Berardinelli argues that dismissal of the pendent state law claims should be conditioned on defendants' agreement to waive the statute of limitations defense in state court. Such a condition is not, in the Court's view, appropriate. But see N.Y. C.P.L.R. § 205(a) (McKinney 1990); and Diffley v. Allied Signal Inc., 921 F.2d 421, 424 (2d Cir.1990); Dunton v. County of Suffolk, 729 F.2d 903, 911, n. 8 (1984).
For the reasons set forth above, defendants' motion to dismiss is granted.
 In his affidavit in opposition to defendants' motion, Berardinelli claims that Spencer may have held a grudge against him because he did not wish to engage in "idle chitchat" during this exchange. He also contends that Spencer may have held a grudge against him because Berardinelli's daughter terminated a romantic relationship with Spencer's friend.
 In his affidavit in response to defendants' motion, Berardinelli states that he learned that the APB, which, under applicable police procedure, should have been directed to other police departments in New York State, was sent only to his employer.
 Our holding is limited to consideration of the employment relationship between the parties and does not reach plaintiff's claim of a lost liberty interest.

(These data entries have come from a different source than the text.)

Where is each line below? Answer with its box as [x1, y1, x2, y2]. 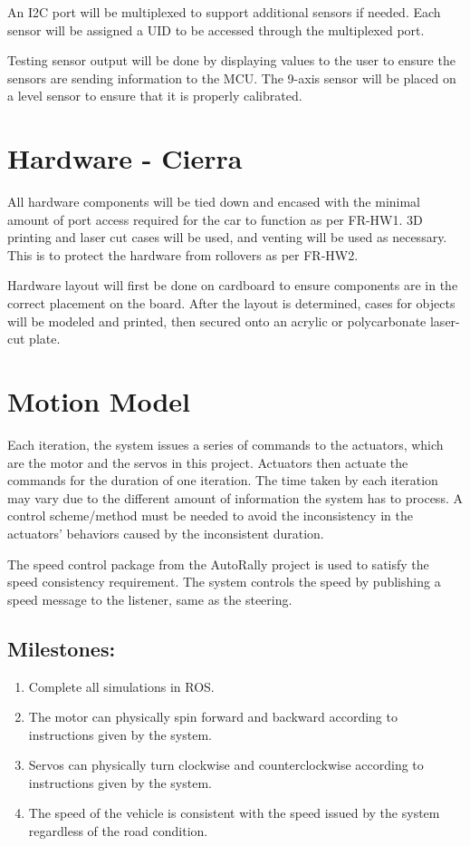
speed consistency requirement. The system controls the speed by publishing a [7, 572, 441, 591]
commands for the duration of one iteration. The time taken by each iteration [7, 471, 438, 490]
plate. [29, 329, 61, 348]
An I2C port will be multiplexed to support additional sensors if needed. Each [7, 3, 441, 21]
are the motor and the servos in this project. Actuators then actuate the [7, 452, 408, 472]
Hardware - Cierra [7, 140, 243, 177]
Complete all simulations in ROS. [28, 676, 215, 695]
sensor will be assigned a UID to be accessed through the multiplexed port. [7, 20, 425, 39]

In Paul v. Davis, 424 U.S. at 712, 96 S. Ct. at 1166, the Supreme Court held that "reputation alone, apart from some more tangible interests such as employment, is [not] `liberty' or `property' by itself sufficient to invoke the procedural protection of the Due Process Clause." Whether plaintiff's claim that a five day suspension amounts to the requisite loss of a tangible interest has not been addressed by the Supreme Court and has received inconsistent treatment in the lower courts. Compare e.g., Garraghty v. Jordan, 830 F.2d 1295, 1299 (4th Cir.1987) (finding that five day suspension "was not a de minimus deprivation for with the suspension [plaintiff] lost compensation and other emoluments of the office for the period of the suspension"); and Vernon Click v. Board of Police Commissioners, 609 F. Supp. 1199 (W.D.Mo.1985) (holding that "[p]laintiff was deprived of a property interest when he was suspended without pay for three days"); with Hershinow v. Bonamarte, 735 F.2d 264, 265 (7th Cir.1984) (holding that a suspension is not enough of a deprivation under the due process clause: "such cases have no application where the employee is not fired ... [plaintiff] cannot complain that he has been made unemployable; he remains employed, and in a job that has considerable tenure rights attached to it"); Carter v. Western Reserve Psychiatric Habilitation, 767 F.2d 270, n. 1 (6th Cir.1985) ("although we recognize that a two day suspension constitutes a property deprivation in theory ... not every such deprivation is significant enough to trigger the protections of the due process clause ... [in this case] we find the deprivation as de minimus and not deserving of due process consideration) (citations omitted).